Degraded inference performance with stream_mux batch_size 16 or 32

Please provide complete information as applicable to your setup.

• Hardware Platform (Jetson / GPU) GPU A4000 & T4
• DeepStream Version DS 6.1
• JetPack Version (valid for Jetson only)
• TensorRT Version
• NVIDIA GPU Driver Version (valid for GPU only)

• Issue Type( questions, new requirements, bugs) questions
• How to reproduce the issue ? (This is for bugs. Including which sample app is using, the configuration files content, the command line used and other details for reproducing)
• Requirement details( This is for new requirement. Including the module name-for which plugin or for which sample application, the function description)

Below are our observation with DS 6.1 using nvinferserver plugin as grpc client. With object detection model we are having below observation.
Questions:

  1. If we are using stream_mux batch_size to 16 or 32, we see miss in detection in some source. if we use batch_size 8 then we do not see detection drop on some source. attached video for same.
  2. if we are using sync-input true in same use case we see some detection miss but if we do sync-input false then we do not see detection miss, with file based input we have have observed less frame in output file compare to sync-input true for same source.
2 Likes

Are you using deepstream-app for the testing?

We are using our own deep-stream app/gstreamer wrapper based on your project.

Source Batch Sync Avg # Frames Avg # Empty Frames Avg # Detections
8 8 Off 1441.75 1.625 2955793.00
8 8 On 1437.5 1.375 2946836.13
8 32 Off 1442 46.5 2846977.88
8 32 On 1437.5 1.375 2947558.88
16 8 Off 1442 1.25 2962775.31
16 8 On 726.25 1.1875 1487887.63
16 32 Off 1442 24 14349.13 Cam2/12 has low # detec, 13862
16 32 On 947.4375 61.8125 1821452.00 Cam1 has very low # detections, 621919

There are multiple issues here. In summary,

  • Turning sync on causes a frame drop (frame drop level changes based on other factors)
  • Increased number of sources causes higher level of frame drop when sync is on
  • Increased batch size and number of sources causes more empty frames i.e. less detection
  • As long as the number of sources is 8, it performs ok no matter batch size. (sync-inputs is still causing frame drop though)

It seems like there is a limit on number of source a pipeline can have no matter what GPU we use.
T4 and RTX A4000 are quite different in terms of performance yet we get the same result.

1 Like

We fixed the flickering on the video by turning off sync on filesink. It somehow affects the number of detections and causes flickering. Now, we can have output without flickering on 32 sources with 32 batch size. However, we still see a large number of empty frames (frames with no detection). What is the reason for that?

And why does ‘sync-inputs: 1’ causes frame drop and worse performance?

With RTSP source, I see detection misses on some objects with batch-size 8 and sync-input 0.

Are you using deepstream-app ?

Hello Laura,

we have created custom deepstream app in python taking reference from Deepstream-python-app runtime-add-delete source example.

You can use deepstream_python_apps/apps/deepstream-test3 at master · NVIDIA-AI-IOT/deepstream_python_apps (github.com) to run the multiple input case performance.

Hello Fiona,

I have ran the test with deepstream-test3 app with some changes to support visualisation of the output using RTSP. I see some detection drop of multiple sources.

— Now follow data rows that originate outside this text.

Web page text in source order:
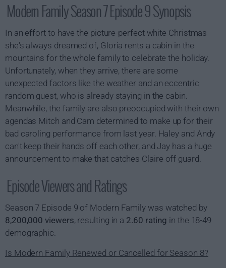
Modern Family Season 7 Episode 9 Synopsis
In an effort to have the picture-perfect white Christmas
she's always dreamed of, Gloria rents a cabin in the
mountains for the whole family to celebrate the holiday.
Unfortunately, when they arrive, there are some
unexpected factors like the weather and an eccentric
random guest, who is already staying in the cabin.
Meanwhile, the family are also preoccupied with their own
agendas Mitch and Cam determined to make up for their
bad caroling performance from last year. Haley and Andy
can't keep their hands off each other, and Jay has a huge
announcement to make that catches Claire off guard.
Episode Viewers and Ratings
Season 7 Episode 9 of Modern Family was watched by
8,200,000 viewers, resulting in a 2.60 rating in the 18-49
demographic.
Is Modern Family Renewed or Cancelled for Season 8?
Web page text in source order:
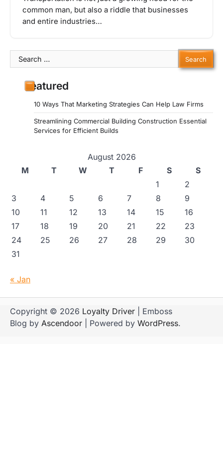
common man, but also a riddle that businesses
and entire industries…
Search
for:
Featured
10 Ways That Marketing Strategies Can Help Law Firms
Streamlining Commercial Building Construction Essential
Services for Efficient Builds
August 2026
M
T W T F S
S
1
2
3
4 5 6 7 8
9
10
11 12 13 14 15
16
17
18 19 20 21 22
23
24
25 26 27 28 29
30
31
« Jan
Copyright © 2026 Loyalty Driver | Emboss
Blog by Ascendoor | Powered by WordPress.
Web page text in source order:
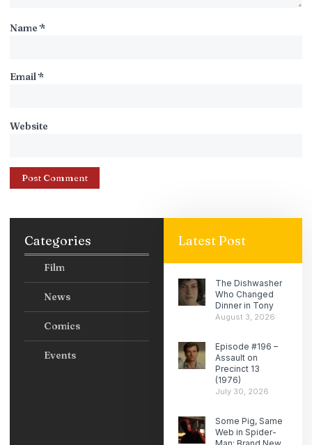
Name*
Email*
Website
Categories
Film
News
Comics
Events
Latest Post
The Dishwasher
Who Changed
Dinner in Tony
August 3, 2026
Episode #196 –
Assault on
Precinct 13
(1976)
July 30, 2026
Some Pig, Same
Web in Spider-
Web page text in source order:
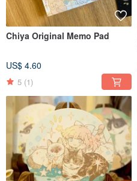
Chiya Original Memo Pad
US$ 4.60
5 (1)
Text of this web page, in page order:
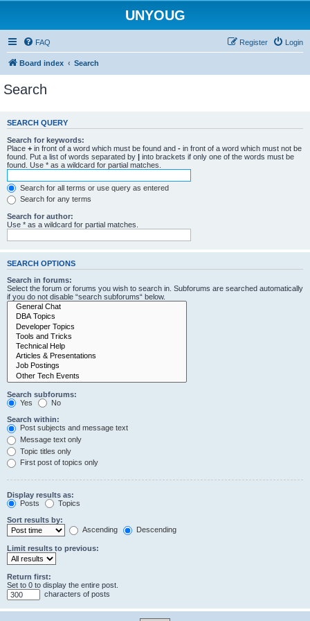
UNYOUG
FAQ Login
Register
Board index Search
Search
SEARCH QUERY
Search for keywords:
Place + in front of a word which must be found and - in front of a word which must not be
found. Put a list of words separated by | into brackets if only one of the words must be
found. Use * as a wildcard for partial matches.
Search for all terms or use query as entered
Search for any terms
Search for author:
Use * as a wildcard for partial matches.
SEARCH OPTIONS
Search in forums:
Select the forum or forums you wish to search in. Subforums are searched automatically
if you do not disable “search subforums“ below.
Search subforums:
Yes
No
Search within:
Post subjects and message text
Message text only
Topic titles only
First post of topics only
Display results as:
Posts
Topics
Sort results by:
Ascending
Descending
Limit results to previous:
Return first:
Set to 0 to display the entire post.
characters of posts
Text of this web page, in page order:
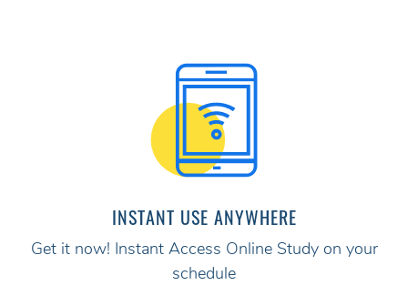
INSTANT USE ANYWHERE
Get it now! Instant Access Online Study on your
schedule
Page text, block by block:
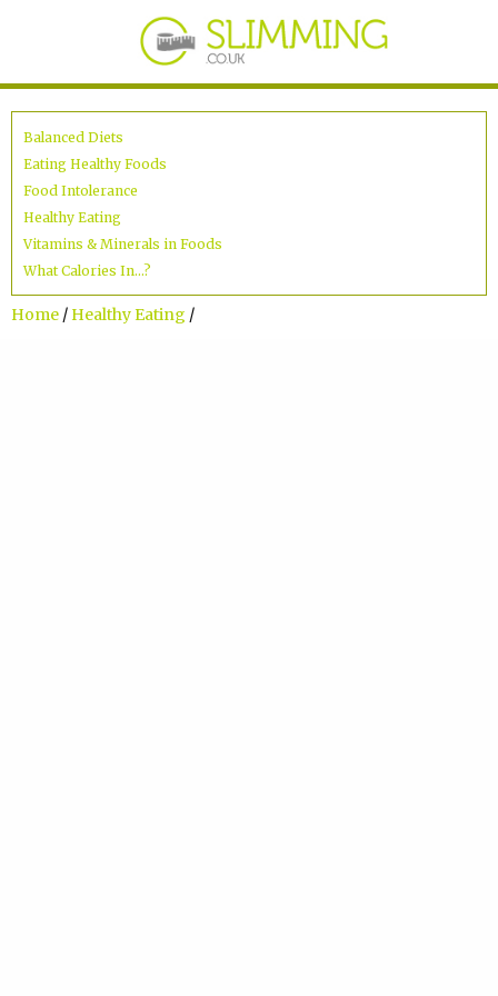
Balanced Diets
Eating Healthy Foods
Food Intolerance
Healthy Eating
Vitamins & Minerals in Foods
What Calories In...?
Home / Healthy Eating /
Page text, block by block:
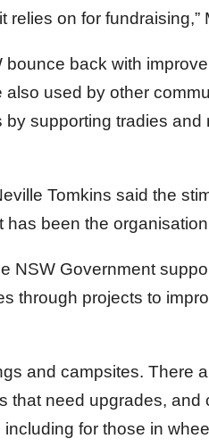
on for fundraising,”
bounce back with
used by other
supporting tradies and
Tomkins said the
been the
NSW Government
through projects to
and campsites. There
that need upgrades, and
for those in
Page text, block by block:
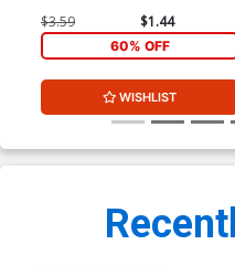
$3.59 $1.44
60% OFF
WISHLIST
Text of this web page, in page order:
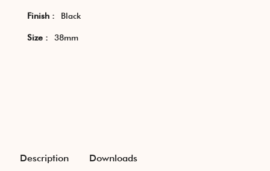
Finish : Black
Size : 38mm
Description Downloads
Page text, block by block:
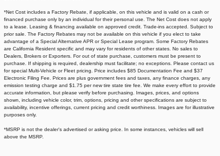
*Net Cost includes a Factory Rebate, if applicable, on this vehicle and is valid on a cash or
financed purchase only by an individual for their personal use. The Net Cost does not apply
to a lease. Leasing & financing available on approved credit. Trade-ins accepted. Subject to
prior sale. The Factory Rebates may not be available on this vehicle if you elect to take
advantage of a Special Alternative APR or Special Lease program. Some Factory Rebates
are California Resident specific and may vary for residents of other states. No sales to
Dealers, Brokers or Exporters. For out of state purchase, customers must be present to
purchase. If shipping is required, dealership must facilitate; no exceptions. Please contact us
for special Multi-Vehicle or Fleet pricing. Price includes $85 Documentation Fee and $37
Electronic Filing Fee. Prices are plus government fees and taxes, any finance charges, any
emission testing charge and $1.75 per new tire state tire fee. We make every effort to provide
accurate information, but please verify before purchasing. Images, prices, and options
shown, including vehicle color, trim, options, pricing and other specifications are subject to
availability, incentive offerings, current pricing and credit worthiness. Images are for illustrative
purposes only.
*MSRP is not the dealer's advertised or asking price. In some instances, vehicles will sell
above the MSRP.
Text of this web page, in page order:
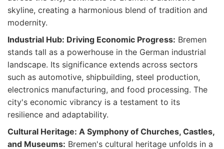
skyline, creating a harmonious blend of tradition and
modernity.
Industrial Hub: Driving Economic Progress: Bremen
stands tall as a powerhouse in the German industrial
landscape. Its significance extends across sectors
such as automotive, shipbuilding, steel production,
electronics manufacturing, and food processing. The
city's economic vibrancy is a testament to its
resilience and adaptability.
Cultural Heritage: A Symphony of Churches, Castles,
and Museums: Bremen's cultural heritage unfolds in a
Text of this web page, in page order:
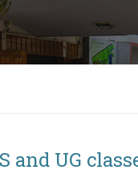
UG
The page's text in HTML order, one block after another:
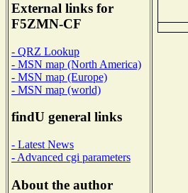
External links for
F5ZMN-CF
- QRZ Lookup
- MSN map (North America)
- MSN map (Europe)
- MSN map (world)
findU general links
- Latest News
- Advanced cgi parameters
About the author
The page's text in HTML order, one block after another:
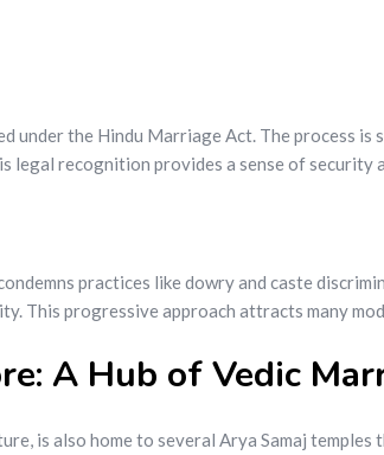
under the Hindu Marriage Act. The process
legal recognition provides a sense of security
practices like dowry and caste
This progressive approach attracts many
A Hub of Vedic
is also home to several Arya Samaj
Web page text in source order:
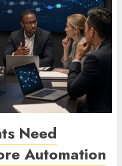
Need
Automation
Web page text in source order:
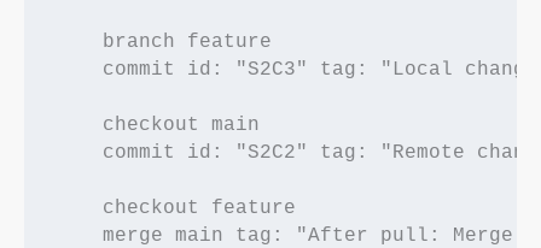
    branch feature
commit id: "S2C3" tag: "Local
    checkout main
commit id: "S2C2" tag: "Remote
    checkout feature
merge main tag: "After pull: Merge
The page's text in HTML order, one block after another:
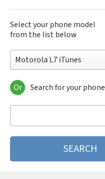
Select your phone model
from the list below
Motorola L7 iTunes
Motorola 120e
Motorola 120t
Motorola 2688
Motorola 270c
Motorola 3160
Or Search for your phone
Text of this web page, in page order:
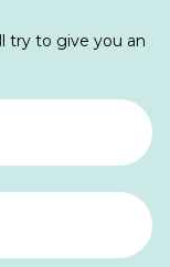
try to give you an
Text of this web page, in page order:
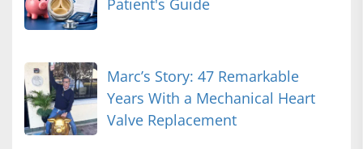
Patient's Guide
Marc’s Story: 47 Remarkable
Years With a Mechanical Heart
Valve Replacement
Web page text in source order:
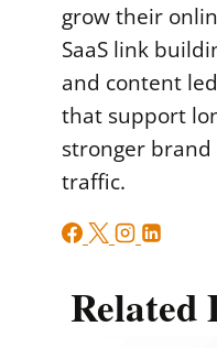
grow their
SaaS link
and content
that support
stronger
traffic.
Related
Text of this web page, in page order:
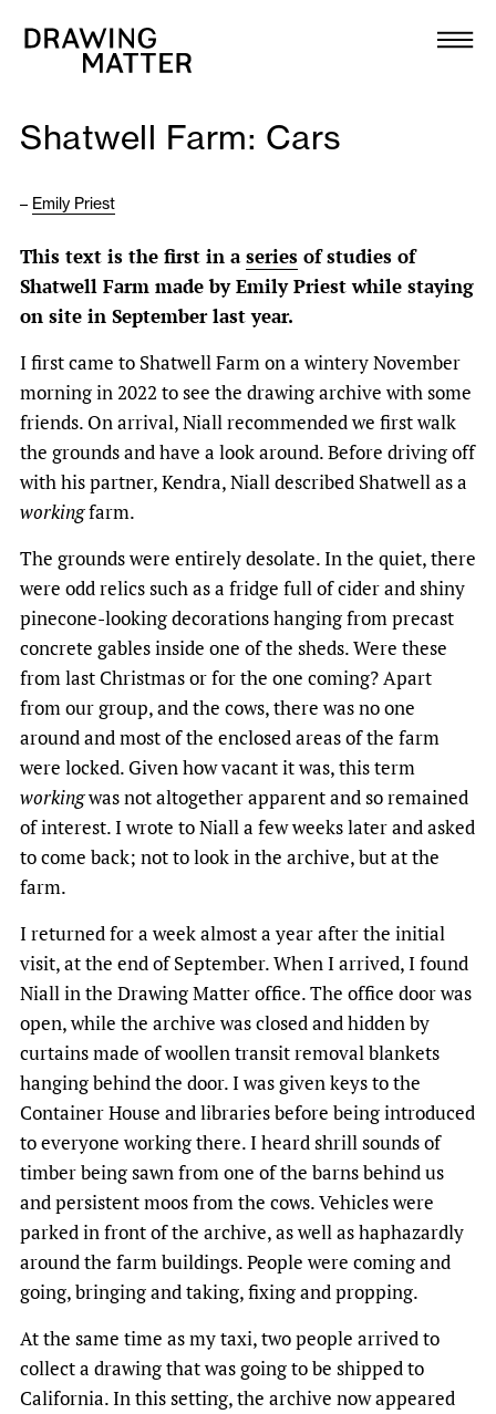
Collection
DMJournal
Programme
Publications
About
Newsletter
Shatwell Farm: Cars
– Emily Priest
This text is the first in aseries of studies of
Shatwell Farm made by Emily Priest while staying
on site in September last year.
I first came to Shatwell Farm on a wintery November
morning in 2022 to see the drawing archive with some
friends. On arrival, Niall recommended we first walk
the grounds and have a look around. Before driving off
with his partner, Kendra, Niall described Shatwell as a
workingfarm.
The grounds were entirely desolate. In the quiet, there
were odd relics such as a fridge full of cider and shiny
pinecone-looking decorations hanging from precast
concrete gables inside one of the sheds. Were these
from last Christmas or for the one coming? Apart
from our group, and the cows, there was no one
around and most of the enclosed areas of the farm
were locked. Given how vacant it was, this term
workingwas not altogether apparent and so remained
of interest. I wrote to Niall a few weeks later and asked
to come back; not to look in the archive, but at the
farm.
I returned for a week almost a year after the initial
visit, at the end of September. When I arrived, I found
Niall in the Drawing Matter office. The office door was
open, while the archive was closed and hidden by
curtains made of woollen transit removal blankets
hanging behind the door. I was given keys to the
Container House and libraries before being introduced
to everyone working there. I heard shrill sounds of
timber being sawn from one of the barns behind us
and persistent moos from the cows. Vehicles were
parked in front of the archive, as well as haphazardly
around the farm buildings. People were coming and
going, bringing and taking, fixing and propping.
At the same time as my taxi, two people arrived to
collect a drawing that was going to be shipped to
California. In this setting, the archive now appeared

attached video and app source code for same with performance number.


app-output.txt (16.6 KB)
iXhMsPqupMqye8Bdl1ZnM8aT.webm)
deepstream_test_3.py (20.3 KB)

Your command line?

python3 deepstream_test_3.py -i rtsp://192.168.168.21:8554/live/stream1 rtsp://192.168.168.21:8554/live/stream2 rtsp://192.168.168.21:8554/live/stream3 rtsp://192.168.168.21:8554/live/stream4 rtsp://192.168.168.21:8554/live/stream5 rtsp://192.168.168.21:8554/live/stream6 rtsp://192.168.168.21:8554/live/stream7 rtsp://192.168.168.21:8554/live/stream8 rtsp://192.168.168.21:8554/live/stream9 rtsp://192.168.168.21:8554/live/stream10 --pgie nvinferserver-grpc -c config_yolox_normal.txt --no-display --silent --disable-probe --rtsp-output

we have used our inference model for inferencing.

The grpc and RTSP output are all based on network which can not gurantee the app performance.

There is no update from you for a period, assuming this is not an issue anymore.
Hence we are closing this topic. If need further support, please open a new one.
Thanks

“sync-inputs” will drop frames which reached later than the 1/FPS to sync all input sources according to the timestamp.

This topic was automatically closed 14 days after the last reply. New replies are no longer allowed.